Scribes and speech/voice-recognition software are sometimes used as reasonable adjustments where some disabled learners cannot write or type using a word processor. For most assessments the use of scribes and speech-recognition systems are appropriate reasonable adjustments. However, where an assessment explicitly assesses candidates’ technical knowledge of spelling and grammar such as in the writing components of Modern Languages and Gaelic (Learners) qualifications, the situation is more complex. The use of scribes and speech/voice-recognition software would undermine the assessment objectives for the writing components.

It is considered that placing such restrictions on the use of scribes and speech-recognition software maintains the integrity of the qualification by ensuring that it is the candidate’s skills and not the scribe’s skills or the computer software, which are being assessed.

Example

In the assessment of writing skills in National 5 Spanish, a human scribe or speech-recognition software should not be used as it would generate words and not allow the candidate to demonstrate their own ability to write accurately in Spanish. As a reasonable adjustment, a candidate, who is physically unable to write, could record their responses during the assessment and then could re-run the recording, spelling individual words to a scribe.

 

Specification 5 - British Sign Language

In relation to National Units and Courses in Gàidhlig, Gaelic (Learners) and Modern Languages at all levels, using British Sign Language (BSL) to demonstrate reading, writing, talking or listening abilities in the particular language will not be a reasonable adjustment.

British Sign Language is a visual-gestural language used by many d/Deaf learners. BSL is recognised as a language in its own right. National Courses in Gàidhlig, Gaelic (Learners) or in Modern Languages specifically require candidates to demonstrate their competence in reading, writing, talking and listening in the target language concerned. Using BSL would not secure that the National Courses in Gàidhlig, Gaelic (Learners) or in Modern Languages provided a reliable indication of the knowledge and skills of the candidate upon whom they are conferred.

Example

In a National 5 German listening assessment, the provision of a BSL interpreter would not be allowed. The provision of the BSL interpreter would mean that the candidate was not demonstrating the ability to understand spoken German, which is the assessment objective. Other reasonable adjustments such as a live presentation to allow the candidate to lip read may be appropriate. 

 

Specification 6 - Communication Units

In relation to National Core Skills Communication Units and to National Certificate Communication Units, exemption from demonstrating abilities in reading, writing, listening or speaking will not be a reasonable adjustment.

An award of a Core Skill Communication Unit indicates that the candidate has reached a level of competence in reading, writing, listening and speaking. The development of these four skills and the demonstration of their achievement are deemed to be of key importance to the award. Therefore, it is not possible to exempt a disabled candidate from demonstrating abilities in reading, writing, listening or speaking.

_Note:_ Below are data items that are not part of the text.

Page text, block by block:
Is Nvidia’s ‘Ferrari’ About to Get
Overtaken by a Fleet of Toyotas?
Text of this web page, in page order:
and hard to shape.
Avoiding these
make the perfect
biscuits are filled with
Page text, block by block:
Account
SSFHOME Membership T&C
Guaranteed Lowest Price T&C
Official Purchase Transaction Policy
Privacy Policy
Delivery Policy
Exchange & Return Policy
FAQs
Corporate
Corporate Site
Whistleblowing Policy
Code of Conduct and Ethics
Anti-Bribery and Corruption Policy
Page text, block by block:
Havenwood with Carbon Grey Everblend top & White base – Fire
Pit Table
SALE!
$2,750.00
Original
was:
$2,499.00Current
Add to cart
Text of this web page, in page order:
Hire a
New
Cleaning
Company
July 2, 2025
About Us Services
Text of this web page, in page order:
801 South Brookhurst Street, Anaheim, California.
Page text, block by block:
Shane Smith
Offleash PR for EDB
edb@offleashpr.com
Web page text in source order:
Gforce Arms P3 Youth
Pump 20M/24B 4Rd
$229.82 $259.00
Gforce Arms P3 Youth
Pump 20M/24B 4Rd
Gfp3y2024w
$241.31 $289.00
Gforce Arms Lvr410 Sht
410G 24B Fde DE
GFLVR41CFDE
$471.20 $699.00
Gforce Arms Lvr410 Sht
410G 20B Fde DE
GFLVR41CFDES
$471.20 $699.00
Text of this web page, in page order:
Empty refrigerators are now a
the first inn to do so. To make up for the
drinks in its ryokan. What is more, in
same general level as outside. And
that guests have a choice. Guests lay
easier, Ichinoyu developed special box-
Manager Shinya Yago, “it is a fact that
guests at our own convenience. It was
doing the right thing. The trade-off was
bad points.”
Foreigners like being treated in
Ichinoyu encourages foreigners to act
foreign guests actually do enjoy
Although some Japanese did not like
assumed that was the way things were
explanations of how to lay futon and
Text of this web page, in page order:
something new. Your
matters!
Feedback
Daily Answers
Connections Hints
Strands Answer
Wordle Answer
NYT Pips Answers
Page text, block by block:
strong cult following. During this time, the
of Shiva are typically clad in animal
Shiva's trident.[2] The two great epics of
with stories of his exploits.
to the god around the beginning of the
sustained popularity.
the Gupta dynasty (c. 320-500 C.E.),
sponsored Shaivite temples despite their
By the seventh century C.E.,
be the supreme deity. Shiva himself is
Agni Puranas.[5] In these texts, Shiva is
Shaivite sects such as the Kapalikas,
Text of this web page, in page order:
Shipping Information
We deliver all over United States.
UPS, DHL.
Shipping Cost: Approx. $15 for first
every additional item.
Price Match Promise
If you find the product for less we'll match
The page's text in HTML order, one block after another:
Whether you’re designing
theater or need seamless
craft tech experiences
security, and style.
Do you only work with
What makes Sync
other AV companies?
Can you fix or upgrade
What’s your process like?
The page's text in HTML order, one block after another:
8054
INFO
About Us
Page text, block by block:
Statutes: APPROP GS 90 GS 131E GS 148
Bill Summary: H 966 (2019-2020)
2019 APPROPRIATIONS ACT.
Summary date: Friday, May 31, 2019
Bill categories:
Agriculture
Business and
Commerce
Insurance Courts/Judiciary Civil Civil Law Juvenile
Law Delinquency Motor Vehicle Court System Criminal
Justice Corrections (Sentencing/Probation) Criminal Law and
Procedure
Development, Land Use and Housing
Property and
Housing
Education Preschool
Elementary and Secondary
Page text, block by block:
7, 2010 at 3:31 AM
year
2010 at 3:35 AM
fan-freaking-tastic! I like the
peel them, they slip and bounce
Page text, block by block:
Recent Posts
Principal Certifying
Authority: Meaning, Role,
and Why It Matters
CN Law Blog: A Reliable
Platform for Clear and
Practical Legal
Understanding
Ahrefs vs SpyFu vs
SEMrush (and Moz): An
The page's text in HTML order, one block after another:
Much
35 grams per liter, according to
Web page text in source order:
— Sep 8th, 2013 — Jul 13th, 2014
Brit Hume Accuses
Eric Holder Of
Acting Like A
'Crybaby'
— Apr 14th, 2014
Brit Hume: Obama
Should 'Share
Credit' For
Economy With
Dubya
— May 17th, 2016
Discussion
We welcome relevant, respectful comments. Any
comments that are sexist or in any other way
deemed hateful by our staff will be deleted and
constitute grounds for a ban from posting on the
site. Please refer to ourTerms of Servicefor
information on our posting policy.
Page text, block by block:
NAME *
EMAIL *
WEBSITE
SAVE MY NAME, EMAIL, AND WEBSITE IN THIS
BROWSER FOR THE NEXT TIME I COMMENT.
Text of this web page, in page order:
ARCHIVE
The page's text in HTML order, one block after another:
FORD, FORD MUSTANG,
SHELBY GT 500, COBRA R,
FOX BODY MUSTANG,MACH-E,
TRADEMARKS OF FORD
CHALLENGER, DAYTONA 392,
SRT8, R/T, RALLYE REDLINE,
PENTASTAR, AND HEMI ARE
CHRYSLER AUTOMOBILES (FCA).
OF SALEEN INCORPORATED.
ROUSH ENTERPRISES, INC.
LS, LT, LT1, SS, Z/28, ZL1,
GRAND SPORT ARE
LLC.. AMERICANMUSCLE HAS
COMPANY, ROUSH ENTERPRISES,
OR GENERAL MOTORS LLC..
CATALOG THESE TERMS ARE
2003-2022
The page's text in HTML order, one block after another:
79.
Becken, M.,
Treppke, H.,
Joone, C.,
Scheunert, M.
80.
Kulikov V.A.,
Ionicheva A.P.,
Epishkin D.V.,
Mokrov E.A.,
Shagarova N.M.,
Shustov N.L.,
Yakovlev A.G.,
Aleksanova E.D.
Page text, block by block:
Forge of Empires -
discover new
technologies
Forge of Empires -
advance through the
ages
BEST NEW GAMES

In order to minimise disadvantage, disabled candidates who are unable to decode written text are allowed to have a human reader or screen reader to enable them to demonstrate their ability to meet the assessment objectives of understanding, analysing and evaluating a piece of writing. Similarly, in the case of writing, disabled candidates who are unable to write, are allowed to have a human scribe or to use speech-recognition software to enable them to demonstrate their ability to meet the assessment objective of composing a piece of writing which is appropriate for purpose and audience.

Deaf candidates who are unable to speak and/or listen are allowed to use British Sign Language, Sign Supported English (SSE), lip speakers or any other appropriate augmentative and alternative communication to demonstrate their ability to respond and express themselves appropriately.